▸ **Work instruction**
Each record below should be reproduced as it is written, with pictures left out entirely.

:: Data extract

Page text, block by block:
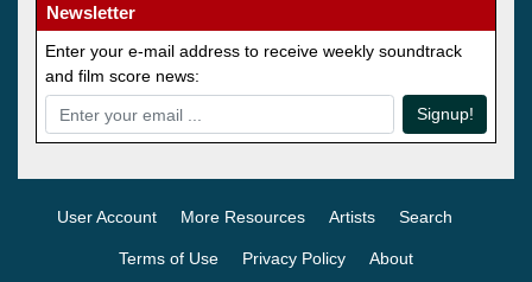
Newsletter
Enter your e-mail address to receive weekly soundtrack
and film score news:
Signup!
User Account More Resources Artists Search
Terms of Use Privacy Policy About
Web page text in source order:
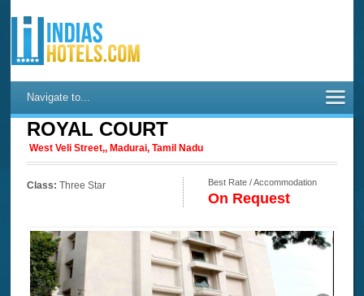
Navigate to...
ROYAL COURT
West Veli Street,, Madurai, Tamil Nadu
Class: Three Star Best Rate / Accommodation
On Request
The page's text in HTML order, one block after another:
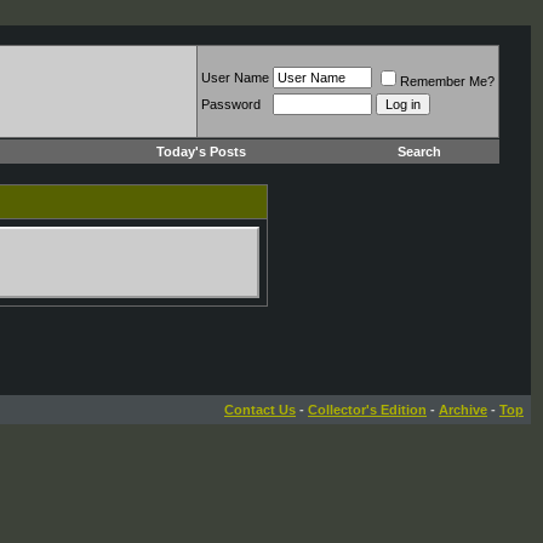
User Name
Remember Me?
Password
Today's Posts Search
Contact Us - Collector's Edition - Archive - Top
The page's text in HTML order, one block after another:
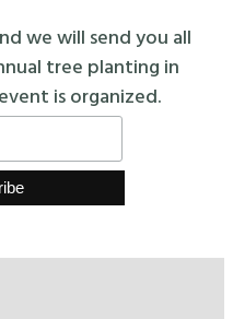
we will send you all
tree planting in
is organized.
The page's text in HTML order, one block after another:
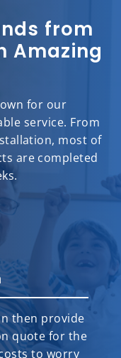
from
Amazing
for our
service. From
most of
are completed
then provide
quote for the
to worry
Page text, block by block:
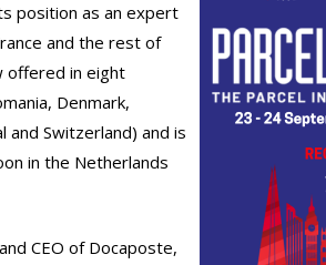
position as an expert
and the rest of
offered in eight
Denmark,
and Switzerland) and is
in the Netherlands
CEO of Docaposte,
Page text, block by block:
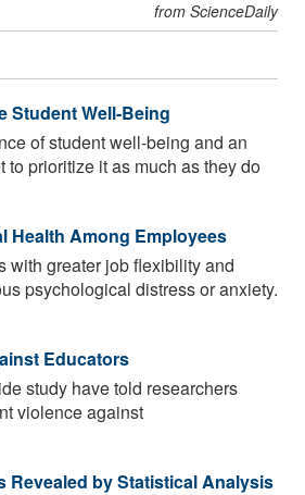
from ScienceDaily
Student Well-Being
of student well-being and an
prioritize it as much as they do
Health Among Employees
with greater job flexibility and
psychological distress or anxiety.
Educators
study have told researchers
violence against
Revealed by Statistical Analysis
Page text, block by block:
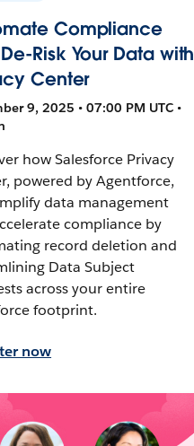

::::

▸ **Task response**
Page text, block by block:
Newsletter
Enter your e-mail address to receive weekly soundtrack
and film score news:
Signup!
User Account More Resources Artists Search
Terms of Use Privacy Policy About
Web page text in source order:
Navigate to...
ROYAL COURT
West Veli Street,, Madurai, Tamil Nadu
Class: Three Star Best Rate / Accommodation
On Request
The page's text in HTML order, one block after another:
User Name
Remember Me?
Password
Today's Posts Search
Contact Us - Collector's Edition - Archive - Top
The page's text in HTML order, one block after another:
we will send you all
tree planting in
is organized.
The page's text in HTML order, one block after another:
from
Amazing
for our
service. From
most of
are completed
then provide
quote for the
to worry
Page text, block by block:
position as an expert
and the rest of
offered in eight
Denmark,
and Switzerland) and is
in the Netherlands
CEO of Docaposte,
Page text, block by block:
from ScienceDaily
Student Well-Being
of student well-being and an
prioritize it as much as they do
Health Among Employees
with greater job flexibility and
psychological distress or anxiety.
Educators
study have told researchers
violence against
Revealed by Statistical Analysis
Page text, block by block:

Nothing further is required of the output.